(Beginning of Data to use)

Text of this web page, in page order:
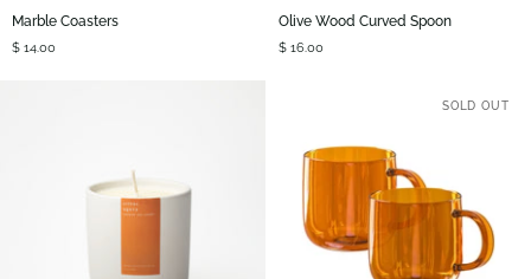
Marble
Coasters
Marble Coasters
$ 14.00
Olive
Wood
Curved
Olive Wood Curved Spoon
$ 16.00
SOLD OUT
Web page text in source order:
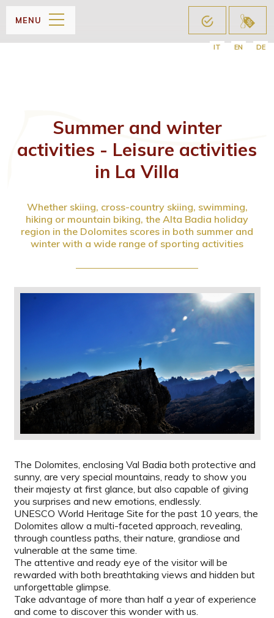
IT EN DE
MENU
Summer and winter
activities - Leisure activities
in La Villa
Whether skiing, cross-country skiing, swimming,
hiking or mountain biking, the Alta Badia holiday
region in the Dolomites scores in both summer and
winter with a wide range of sporting activities
The Dolomites, enclosing Val Badia both protective and
sunny, are very special mountains, ready to show you
their majesty at first glance, but also capable of giving
you surprises and new emotions, endlessly.
UNESCO World Heritage Site for the past 10 years, the
Dolomites allow a multi-faceted approach, revealing,
through countless paths, their nature, grandiose and
vulnerable at the same time.
The attentive and ready eye of the visitor will be
rewarded with both breathtaking views and hidden but
unforgettable glimpse.
Take advantage of more than half a year of experience
and come to discover this wonder with us.
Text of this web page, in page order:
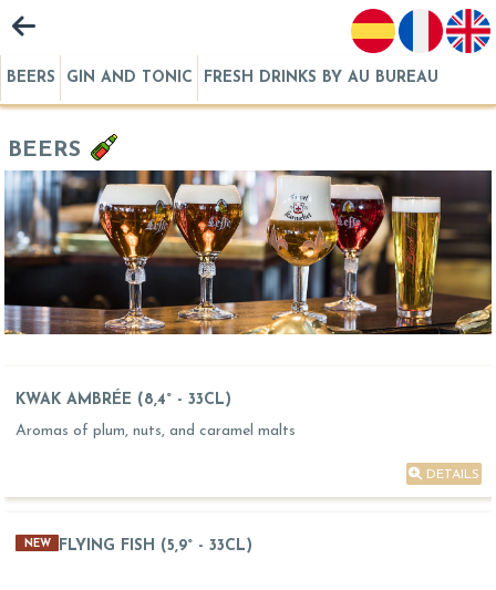
BEERS GIN AND TONIC FRESH DRINKS BY AU BUREAU
BEERS
KWAK AMBRÉE (8,4° - 33CL)
Aromas of plum, nuts, and caramel malts
DETAILS
NEW FLYING FISH (5,9° - 33CL)
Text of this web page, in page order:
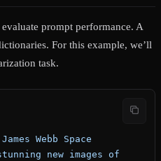
prompt performance. A
For this example, we’ll
task.
Webb Space
new images of
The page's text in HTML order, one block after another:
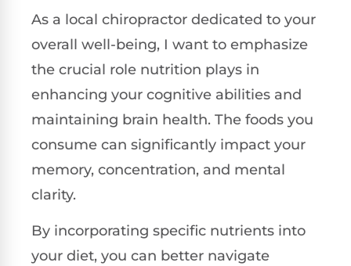
As a local chiropractor dedicated to your
overall well-being, I want to emphasize
the crucial role nutrition plays in
enhancing your cognitive abilities and
maintaining brain health. The foods you
consume can significantly impact your
memory, concentration, and mental
clarity.
By incorporating specific nutrients into
your diet, you can better navigate
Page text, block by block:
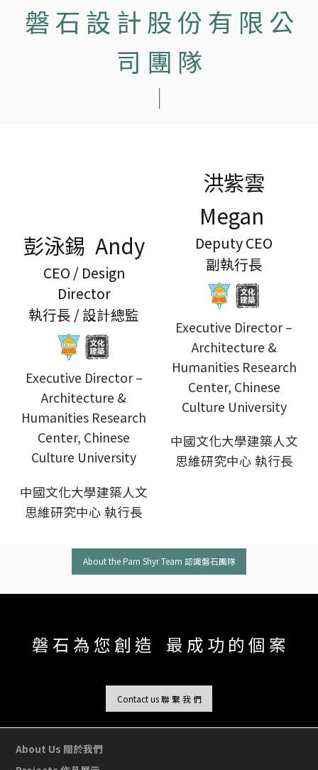
磐 石 設 計 股 份 有 限 公
司 團 隊
｜
彭泳錫 Andy
CEO / Design
Director
執行長 / 設計總監
Executive Director –
Architecture &
Humanities Research
Center, Chinese
Culture University
中國文化大學建築人文
思維研究中心 執行長
洪紫雲
Megan
Deputy CEO
副執行長
Executive Director –
Architecture &
Humanities Research
Center, Chinese
Culture University
中國文化大學建築人文
思維研究中心 執行長
About the Parn Shyr Team 認識磐石團隊
磐 石 為 您 創 造 最 成 功 的 個 案
Contact us 聯 繫 我 們
About Us 關於我們
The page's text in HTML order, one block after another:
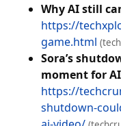
Why AI still
https://
game.html
Sora’s
moment for
https://
shutdown-
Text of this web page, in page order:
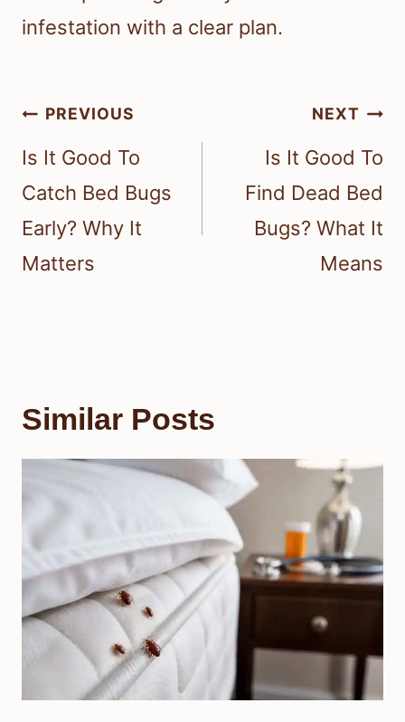
infestation with a clear plan.
Post
navigation
PREVIOUS
Is It Good To
Catch Bed Bugs
Early? Why It
Matters
NEXT
Is It Good To
Find Dead Bed
Bugs? What It
Means
Similar Posts

(End of Data to use)

*Problem to solve*. Wherever the word "with" turns up in a line of the entries above, copy that line.

*Written solution*.
winter with a wide range of sporting activities
rewarded with both breathtaking views and hidden but
and come to discover this wonder with us.
infestation with a clear plan.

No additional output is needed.